/great_barrier_reef_kaggle

Participation in Kaggle coral detection challenge - F2 score of 0.478 in Public Leaderboard was achieved

Primary LanguageJupyter Notebook

great_barrier_reef_kaggle

The goal of that challenge was to accurately detect starfish. An F2 score of 0.478 in Public Leaderboard was achieved.

Models and Splits

YOLOv5 was the model used. Many different models with different number of parameters were trained. More specifically, we trained YOLOv5m, YOLOv5x, and YOLOv5l6, as defined in https://github.com/ultralytics/yolov5. For each of those YOLO versions we trained 3 models, each trained on 2 out of 3 videos in our dataset, leaving the third for validation. Training parameters for versions YOLOv5m, YOLOv5x were left to the default ones, whereas for YOLOv5l6 the parameters used can be found in file hyp.scratch.

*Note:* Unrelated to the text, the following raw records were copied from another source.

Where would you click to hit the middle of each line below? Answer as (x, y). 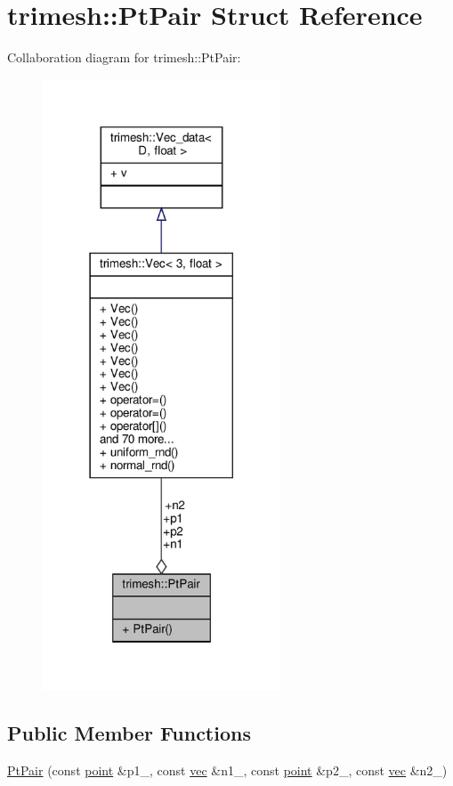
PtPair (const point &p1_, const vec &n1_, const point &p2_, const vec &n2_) (227, 770)
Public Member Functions (129, 732)
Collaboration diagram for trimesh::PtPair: (124, 57)
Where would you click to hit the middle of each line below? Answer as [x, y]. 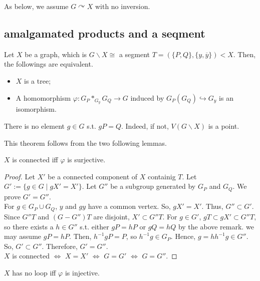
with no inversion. [122, 6]
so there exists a [29, 226]
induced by [147, 97]
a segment [135, 54]
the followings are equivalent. [49, 64]
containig [162, 176]
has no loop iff [34, 272]
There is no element [35, 126]
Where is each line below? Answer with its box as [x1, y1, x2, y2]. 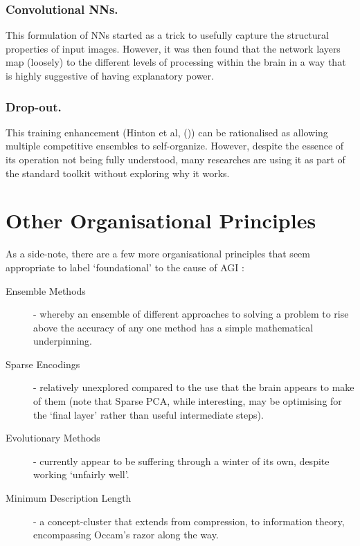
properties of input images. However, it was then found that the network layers [6, 41, 341, 55]
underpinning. [33, 334, 92, 348]
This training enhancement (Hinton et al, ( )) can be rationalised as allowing [6, 125, 328, 139]
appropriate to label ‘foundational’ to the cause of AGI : [6, 260, 244, 274]
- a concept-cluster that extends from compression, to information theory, [33, 513, 345, 528]
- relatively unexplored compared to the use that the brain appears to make [33, 380, 354, 394]
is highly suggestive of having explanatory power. [6, 69, 214, 82]
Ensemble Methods [6, 283, 86, 298]

Models trained using University of Groningen Cluster. For that, a virtual environment was created and the Bash files needed to initialize the Jupyter notebook to create training folders, as well as the file to initialize training can be found in this repository (jupyter.sh and BashHS2.sh).

In Inference mode the best results were achieved with an ensemble of 2 models of YOLOv5l6 (trained on videos 0,2 and 0,1) and 1 from YOLOv5m (trained on videos 0,1), using Non-maximum suppresion (NMS) method. Many different combinations of those models were tested, as well as only inference using one model only. The best threshold found was 0.2 for the IOU. No systematic evaluation of the model performance was performed, which is a major limitation of our approach. Trial and error was what we used to optimize performance of the test set.

This was our first participation in such a competition. Focus was given into creating a running pipeline and run inference using our trained models. A more systematic approach will be followed in future competitions.

Useful Sources can be found at the end of great-barrier_kaggle-inference.ipynb file.